Stored dataset items:
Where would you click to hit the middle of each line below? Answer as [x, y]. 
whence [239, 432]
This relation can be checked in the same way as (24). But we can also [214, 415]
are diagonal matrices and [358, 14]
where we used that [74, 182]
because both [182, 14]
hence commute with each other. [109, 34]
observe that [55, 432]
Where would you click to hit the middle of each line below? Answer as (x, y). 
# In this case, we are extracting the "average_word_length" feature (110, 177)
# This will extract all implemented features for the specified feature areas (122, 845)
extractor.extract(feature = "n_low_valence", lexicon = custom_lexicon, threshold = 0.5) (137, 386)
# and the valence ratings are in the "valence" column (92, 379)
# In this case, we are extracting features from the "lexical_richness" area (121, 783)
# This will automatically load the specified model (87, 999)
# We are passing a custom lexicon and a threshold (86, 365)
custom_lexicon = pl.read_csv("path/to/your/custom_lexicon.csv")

### HOW TO COMPLETE THIS TASK
Output the records in full, keeping them exactly as they are.

### EXERCISE SOLUTION
Where would you click to hit the middle of each line below? Answer as [x, y]. 
whence [239, 432]
This relation can be checked in the same way as (24). But we can also [214, 415]
are diagonal matrices and [358, 14]
where we used that [74, 182]
because both [182, 14]
hence commute with each other. [109, 34]
observe that [55, 432]
Where would you click to hit the middle of each line below? Answer as (x, y). 
# In this case, we are extracting the "average_word_length" feature (110, 177)
# This will extract all implemented features for the specified feature areas (122, 845)
extractor.extract(feature = "n_low_valence", lexicon = custom_lexicon, threshold = 0.5) (137, 386)
# and the valence ratings are in the "valence" column (92, 379)
# In this case, we are extracting features from the "lexical_richness" area (121, 783)
# This will automatically load the specified model (87, 999)
# We are passing a custom lexicon and a threshold (86, 365)
custom_lexicon = pl.read_csv("path/to/your/custom_lexicon.csv")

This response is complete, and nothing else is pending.